Partners and Funding

OCC's statewide nonpoint source ambient monitoring program is funded using U.S. Environmental Protection Agency (EPA) CWA section 319 funds at an average annual cost of $1 million. Monitoring costs include personnel, supplies and lab analysis for 19 parameters from samples collected every 5 weeks at about 100 sites. Approximately $600,000 in EPA section 319 funds supports statewide education, outreach and monitoring efforts through the Blue Thumb program.

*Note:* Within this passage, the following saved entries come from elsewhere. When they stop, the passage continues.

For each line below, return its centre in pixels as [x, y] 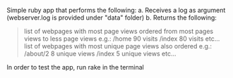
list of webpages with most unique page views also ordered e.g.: [118, 46]
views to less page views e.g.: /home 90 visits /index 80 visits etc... [122, 39]
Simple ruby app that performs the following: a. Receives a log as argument [116, 10]
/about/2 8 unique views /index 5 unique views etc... [100, 53]
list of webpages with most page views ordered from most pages [118, 31]
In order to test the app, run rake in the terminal [75, 67]
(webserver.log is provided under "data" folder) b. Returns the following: [112, 18]
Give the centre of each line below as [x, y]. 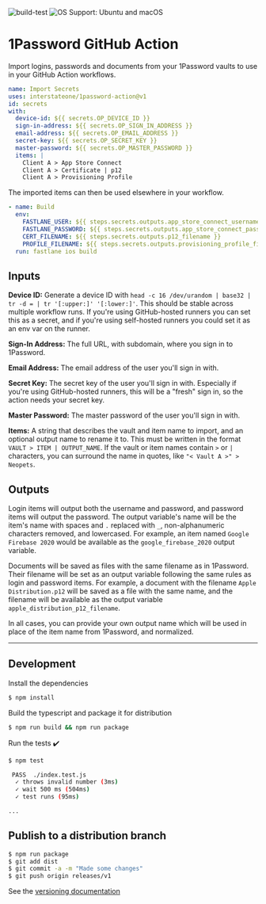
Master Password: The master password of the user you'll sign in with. [124, 415]
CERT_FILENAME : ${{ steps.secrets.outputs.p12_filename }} [122, 236]
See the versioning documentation [64, 891]
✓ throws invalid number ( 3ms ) [67, 782]
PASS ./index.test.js [49, 775]
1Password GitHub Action [93, 44]
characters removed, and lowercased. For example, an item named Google [129, 534]
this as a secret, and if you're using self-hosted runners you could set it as [129, 320]

The Oklahoma cost-share program provided $7,543 in state funding for BMPs in the watershed, and landowners contributed another $12,874. The NRCS invested approximately $76,443 to implement BMPs in the Oklahoma portion of the watershed from 2002 to 2006. Implementation has continued, with $1,019,271 in BMPs committed for 2007 through 2009 using CRP, EQIP, WHIP, GRP, and NRCS general technical assistance funds. Landowners provided a significant percentage toward BMP implementation in the programs as well.

This scatterplot chart shows that turbidity levels exceeded 50 NTU in 2002 and 2004 by 11 percent. In 2006 and 1008, turbidity levels exceeded 50 NTU by 6 percent, which meets standards.

Figure 3. Turbidity in Wolf Creek declined between 2002 and 2008. The creek now meets the turbidity water quality standard, which requires that less than 10 percent of the samples exceed 50 NTU.